Primary screening of small molecules using Fluorescence titration study

Several studies have shown that planar compounds are very efficient to bind with RNA motifs; notably, 1 × 1 nucleotide internal loop22,23,33,34. We and others have reported some of the natural and synthetic compounds binding with 1 × 1 loop 5′CAG/3′GAC RNA23,35,36,37.

Compounds were further screened using the fluorescence titration study, against 1 × 1 loop 5′CAG/3′GAC and a control 5′CAG/3′GUC RNA. The codes were assigned to each of the compounds for better understanding (Supplementary Table 1). Interestingly, we have found some compounds that possess higher affinity for the 5′CAG/3′GAC motif RNA than Myricetin (Fig. 1, Supplementary Fig. 1, & Supplementary Table S2). The compounds that harbor comparatively less affinity for 1 × 1 loop 5′CAG/3′GAC RNA than control duplex 5′CAG/3′GUC RNA were not considered for further studies (Fig. 1a). Rest 7 compounds with high-affinity for 1 × 1 loop 5′CAG/3′GAC RNA was proceeded for further screening with (5′CAG/3′GAC)x6 loop RNA (Fig. 1b) using fluorescence titration study. Out of 7 compounds, only 3 compounds showed a higher affinity for (5′CAG/3′GAC)x6 RNA as compared to our previously reported compound Myricetin (Fig. 1c, Supplementary Table S3)23. Moreover, these 3 compounds obtained from primary screening showed almost similar distances between two distant atoms as presented in Myricetin which further affirms our chemical similarity-based approaches and strengthens the notion of exhibiting the similar biological activity (Fig. 1d).

Figure 1
figure 1

Screening of small molecules targeting CAG repeat RNA. (a) A plot of binding constant values of compounds against 1 × 1 single loop 5′CAG/3′GAC RNA with control duplex 5′CAG/3′GUC RNA (b) A plot of binding constant values of shortlisted compounds with multiple loop 5′CAG/3′GAC RNA (c) A comparative Plot of binding constant values of potential lead compounds with Myricetin (d) Structural analysis of lead compound in comparison to query molecule (Myricetin).

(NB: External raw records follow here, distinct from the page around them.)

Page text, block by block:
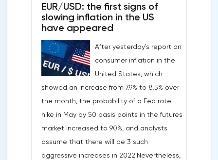
EUR/USD: the first signs of
slowing inflation in the US
have appeared
After yesterday's report on
consumer inflation in the
United States, which
showed an increase from 7.9% to 8.5% over
the month, the probability of a Fed rate
hike in May by 50 basis points in the futures
market increased to 90%, and analysts
assume that there will be 3 such
aggressive increases in 2022.Nevertheless,
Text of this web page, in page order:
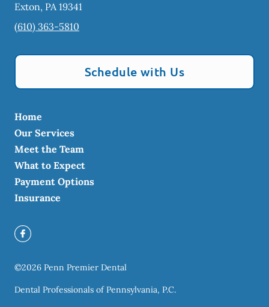
Exton, PA19341
(610) 363-5810
Schedule with Us
Home
Our Services
Meet the Team
What to Expect
Payment Options
Insurance
©2026 Penn Premier Dental
Dental Professionals of Pennsylvania, P.C.
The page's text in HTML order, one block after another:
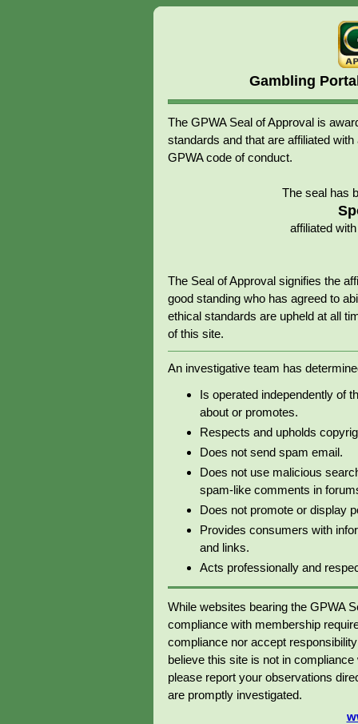
Gambling
The GPWA Seal of Approval is
standards and that are affiliated
GPWA code of conduct.
The seal has
affiliated
The Seal of Approval signifies the
good standing who has agreed to
ethical standards are upheld at all
of this site.
An investigative team has
Is operated independently of
about or promotes.
Respects and upholds
Does not send spam email.
Does not use malicious
spam-like comments in
Does not promote or display
Provides consumers with
and links.
Acts professionally and
While websites bearing the GPWA
compliance with membership
compliance nor accept
believe this site is not in
please report your observations
are promptly investigated.
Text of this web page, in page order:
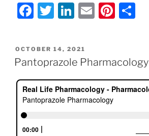
F
c
e
b
o
o
k
T
itt
er
Li
k
e
dI
n
E
l
Pi
e
st
e
POSTED
ON
OCTOBER 14, 2021
Pantoprazole Pharmacology
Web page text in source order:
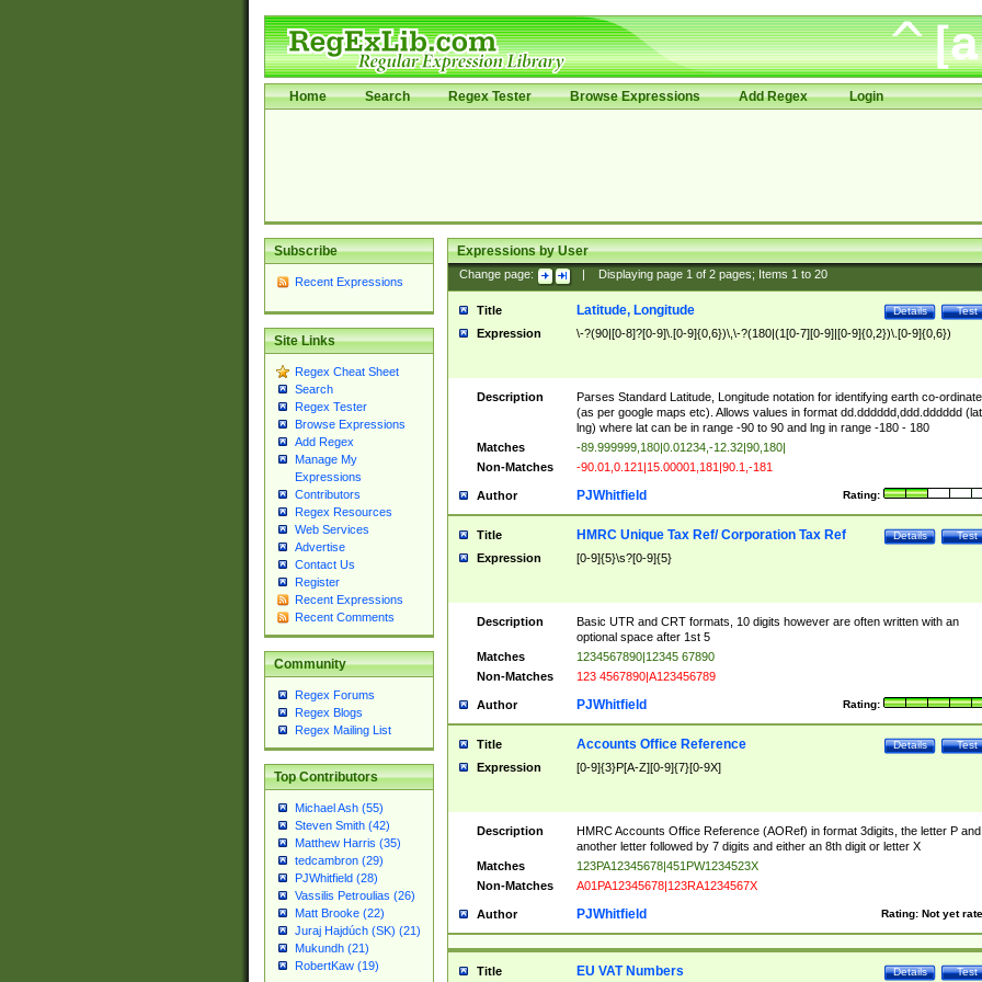
Home Search Regex Tester Browse Expressions Add Regex Login
Subscribe
Recent Expressions
Site Links
Regex Cheat Sheet
Search
Regex Tester
Browse Expressions
Add Regex
Manage My
Expressions
Contributors
Regex Resources
Web Services
Advertise
Contact Us
Register
Recent Expressions
Recent Comments
Community
Regex Forums
Regex Blogs
Regex Mailing List
Top Contributors
Michael Ash (55)
Steven Smith (42)
Matthew Harris (35)
tedcambron (29)
PJWhitfield (28)
Vassilis Petroulias (26)
Matt Brooke (22)
Juraj Hajdúch (SK) (21)
Mukundh (21)
RobertKaw (19)
Expressions by User
Change page: Displaying page 1of 2pages; Items 1to 20
Title Test
Details
Latitude, Longitude
Expression \-?(90|[0-8]?[0-9]\.[0-9]{0,6})\,\-?(180|(1[0-7][0-9]|[0-9]{0,2})\.[0-9]{0,6})
Description
Parses Standard Latitude, Longitude notation for identifying earth co-
(as per google maps etc). Allows values in format dd.dddddd,ddd.dddddd
lng) where lat can be in range -90 to 90 and lng in range -180 - 180
Matches
-89.999999,180|0.01234,-12.32|90,180|
Non-Matches
-90.01,0.121|15.00001,181|90.1,-181
Author Rating:
PJWhitfield
Title Test
Details
HMRC Unique Tax Ref/ Corporation Tax Ref
Expression [0-9]{5}\s?[0-9]{5}
Description
Basic UTR and CRT formats, 10 digits however are often written with an
optional space after 1st 5
Matches
1234567890|12345 67890
Non-Matches
123 4567890|A123456789
Author Rating:
PJWhitfield
Title Test
Details
Accounts Office Reference
Expression [0-9]{3}P[A-Z][0-9]{7}[0-9X]
Description
HMRC Accounts Office Reference (AORef) in format 3digits, the letter P and
another letter followed by 7 digits and either an 8th digit or letter X
Matches
123PA12345678|451PW1234523X
Non-Matches
A01PA12345678|123RA1234567X
Author Rating: Not yet
PJWhitfield
Title Test
Details
EU VAT Numbers
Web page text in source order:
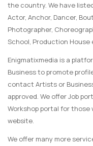
the country. We have
Actor, Anchor, Dancer,
Photographer,
School, Production House
Enigmatixmedia is a
Business to promote
contact Artists or
approved. We offer Job
Workshop portal for
website.
We offer many more
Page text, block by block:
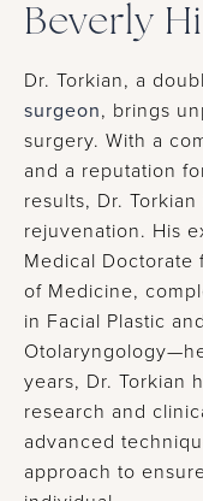
Beverly
Dr. Torkian, a
surgeon, brings
surgery. With a
and a reputation
results, Dr.
rejuvenation. His
Medical Doctorate
of Medicine,
in Facial Plastic
years, Dr. Torkian
research and
advanced
approach to
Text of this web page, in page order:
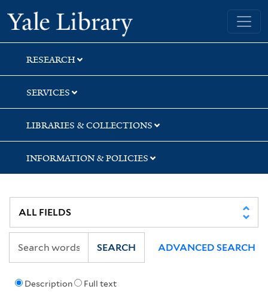
Skip
to
search
Skip
to
main
content
Skip
to
first
result
Yale University Library
RESEARCH
SERVICES
LIBRARIES & COLLECTIONS
INFORMATION & POLICIES
Description Full text
SEARCH ADVANCED SEARCH

Secondary screening of small molecules against target RNA using Isothermal Titration Calorimetry

Isothermal Titration Calorimetry (ITC) has been considered as a valuable tool to study the interactions of small molecules with different macromolecules including proteins38, DNA39, and RNA40. ITC can detect the heat associated with the chemical reactions between small molecules and macromolecules without the use of the labeled fluorescence or any other modifications. ITC was performed for the compounds that have a better affinity for (5′CAG/3′GAC)x6 RNA (Fig. 2). Out of these seven compounds and Myricetin, CP2, CP6 & CP13 have shown the affinity in the nanomolar range, and their Kd values were comparable with the Kd values obtained from fluorescence titration study (Supplementary Table S4). To ascertain the selectivity of CP2, CP6, and CP13, we have also performed ITC of these three compounds with 5′CAG/3′GUC duplex RNA as a control (Supplementary Fig. 2). All three compounds have shown Kd values in micromolar (µM) range with 5′CAG/3′GUC RNA, indicating their high selectivity for the 5′CAG/3′GAC RNA (Supplementary Table S4). Several studies have stated the fact that the thermodynamic properties, including high association constants, are strongly associated with the high affinity of small molecules with the target41. Also, the negative sign in enthalpy changes (∆H) stands for the thermodynamically favorable interaction between two molecules. Therefore, the high association constant values of compounds CP2, CP6, and CP13 with high negative ∆H are also in favor of high negative free energy of reaction and subsequently supporting the spontaneity of the reaction. After performing the successful screening of these compounds, we proceeded for further studies to assess the specificity of these potential lead compounds with 5′CAG/3′GAC RNA.

Figure 2
figure 2

Isothermal titration calorimetry assay of (5′CAG/3′GAC)x6 RNA with compounds (a) CP2 (b) CP3 (c) CP4 (d) CP6 (e) CP8 (f) CP13 (g) CP14 (h) Myricetin.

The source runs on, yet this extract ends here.